Google recently announced project Tango – a 3D mapping framework that will allow for simple scanning and virtual generation of a real world 3D environment. This project falls in the category of several sensing applications that utilize sensors such as Microsoft’s Kinect and PrimeSense’s 3D, Pelican Imaging, Softkinetic, and PMD that has emerged in the recent years.
Project Tango includes SDK and a phone like sensing device that is similar to Kinect in functionality, although it appears to be missing a depth sensor and texture projector. These sensors allow the phone to make over a quarter million 3D measurements every second, updating its position and orientation in real-time, combining that data into a single 3D model of the space around the user.

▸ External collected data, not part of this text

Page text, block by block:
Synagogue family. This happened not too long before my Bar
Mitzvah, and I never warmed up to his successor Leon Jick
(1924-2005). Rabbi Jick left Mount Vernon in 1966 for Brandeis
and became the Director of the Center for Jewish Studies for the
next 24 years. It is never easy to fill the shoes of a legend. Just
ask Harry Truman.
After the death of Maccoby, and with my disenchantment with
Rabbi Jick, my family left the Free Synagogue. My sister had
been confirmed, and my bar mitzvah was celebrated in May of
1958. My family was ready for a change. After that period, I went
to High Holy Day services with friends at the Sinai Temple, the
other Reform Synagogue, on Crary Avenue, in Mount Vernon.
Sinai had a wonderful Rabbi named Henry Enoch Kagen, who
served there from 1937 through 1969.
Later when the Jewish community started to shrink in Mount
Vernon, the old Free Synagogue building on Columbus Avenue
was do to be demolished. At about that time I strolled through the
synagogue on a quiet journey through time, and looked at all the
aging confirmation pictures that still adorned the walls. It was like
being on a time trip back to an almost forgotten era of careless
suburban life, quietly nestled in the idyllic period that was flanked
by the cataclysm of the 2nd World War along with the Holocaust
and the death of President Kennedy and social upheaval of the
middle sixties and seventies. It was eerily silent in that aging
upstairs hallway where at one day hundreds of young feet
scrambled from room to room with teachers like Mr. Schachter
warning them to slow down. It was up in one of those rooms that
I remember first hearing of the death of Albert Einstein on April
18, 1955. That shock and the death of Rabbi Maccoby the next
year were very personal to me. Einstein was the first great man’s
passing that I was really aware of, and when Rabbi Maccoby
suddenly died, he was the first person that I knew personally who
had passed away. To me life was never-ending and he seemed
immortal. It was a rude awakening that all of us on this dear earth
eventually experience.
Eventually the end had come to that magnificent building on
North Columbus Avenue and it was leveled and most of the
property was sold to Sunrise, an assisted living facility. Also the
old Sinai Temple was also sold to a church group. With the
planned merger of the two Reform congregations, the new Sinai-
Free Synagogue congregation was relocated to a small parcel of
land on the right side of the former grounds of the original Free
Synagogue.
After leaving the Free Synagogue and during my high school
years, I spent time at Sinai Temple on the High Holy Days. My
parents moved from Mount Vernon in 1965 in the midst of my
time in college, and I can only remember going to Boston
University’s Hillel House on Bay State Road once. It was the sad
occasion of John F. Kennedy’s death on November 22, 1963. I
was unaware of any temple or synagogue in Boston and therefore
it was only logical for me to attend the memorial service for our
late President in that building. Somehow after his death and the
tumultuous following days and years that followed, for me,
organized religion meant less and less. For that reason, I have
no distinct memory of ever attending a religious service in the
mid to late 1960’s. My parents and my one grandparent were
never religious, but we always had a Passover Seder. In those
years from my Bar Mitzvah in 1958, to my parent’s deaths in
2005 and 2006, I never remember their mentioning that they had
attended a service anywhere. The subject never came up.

This framework will be beneficial when creating augmented reality experiences, and I assume that there will be a close integration with Google Glass. I can see this being used in processes where a 3D point map of real space would be needed such as drone navigation in warehouses or augmented reality scenarios. Imagine creating a 3D point cloud of a factory floor, and incorporating various scenarios such as fire or falling piece of equipment that would play out when user physically approaches the trigger area. Such scenario would be great for training. Another example would be creating a scan of museum space, and loading various audio/visual material that would supplement existing exhibits. Such supplementary material would be visible with the aid of Google Glass or similar AR interface. Tango device could also be useful for 3D model generation, a topic we previously covered here, and here.
Tango offers a glimpse of things to come in near future. Google is doing a great thing here by developing a framework that will help the future generations of artists, scientists, hobbyists and other visionaries create new ways of interaction with our environment.